Two old settlers out in the FAR WEST, confirmed bachelors, got to talking about cooking.
"I got one of them cookery books once, but I could do nothing with it."
"Too much fancy work in it, eh?"
"You said it! Every one o'them recipes began the same way... 'Take out a clean dish'... that settled me."
Milkman (to new hand): "Did you put water in the milk this morning?"
New hand: "Yes sir."
Milkman: "Don't you know this is wicked?"
"But you told me to mix water with the milk?"
"Yes, but I told you to put the water in first and then pour the milk into it. Then, you see, we can tell the people we never put water in our milk."

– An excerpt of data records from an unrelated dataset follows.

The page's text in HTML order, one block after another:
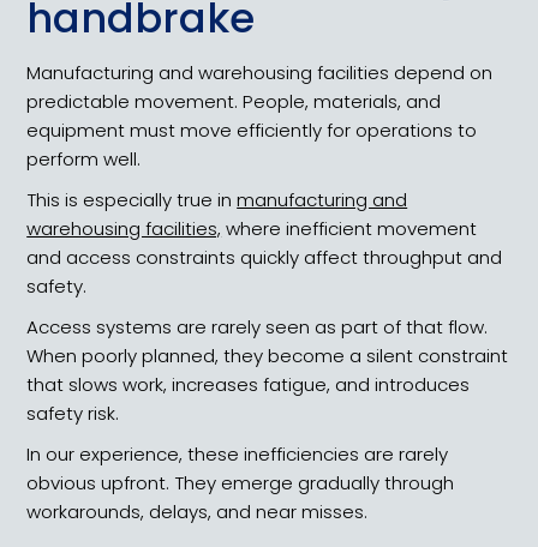
handbrake
Manufacturing and warehousing facilities depend on
predictable movement. People, materials, and
equipment must move efficiently for operations to
perform well.
This is especially true inmanufacturing and
warehousing facilities, where inefficient movement
and access constraints quickly affect throughput and
safety.
Access systems are rarely seen as part of that flow.
When poorly planned, they become a silent constraint
that slows work, increases fatigue, and introduces
safety risk.
In our experience, these inefficiencies are rarely
obvious upfront. They emerge gradually through
workarounds, delays, and near misses.
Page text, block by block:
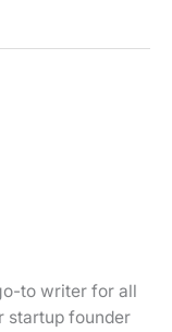
to writer for all
startup founder
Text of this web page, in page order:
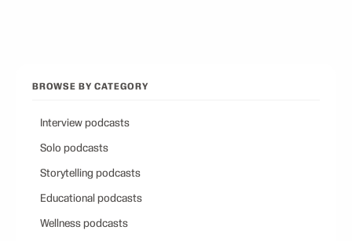
BROWSE BY CATEGORY
Interview podcasts
Solo podcasts
Storytelling podcasts
Educational podcasts
Wellness podcasts
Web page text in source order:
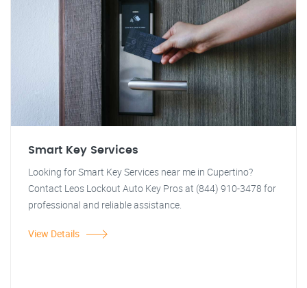
Smart Key Services
Looking for Smart Key Services near me in Cupertino?
Contact Leos Lockout Auto Key Pros at (844) 910-3478 for
professional and reliable assistance.
View Details
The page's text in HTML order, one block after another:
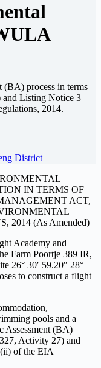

A couple from the east decided to vacation out west and visited a dude ranch. During the stay the tenderfoot felt that he had observed the horse riders and would be able to ride one himself. He mounted the horse and a moment later painfully picked himself out of the dust in one corner of the corral.
"Man, oh man," he said. "She sure bucked something fierce!"
"Bucked," said a nearby cowpoke, "Rats, she just coughed."
Four golfers were approaching the clubhouse green when they saw two ladies approaching.
One golfer commented to another, "Here comes my wife with some old hag she's picked up somewhere."
"And here comes mine with another," retorted the other, icily.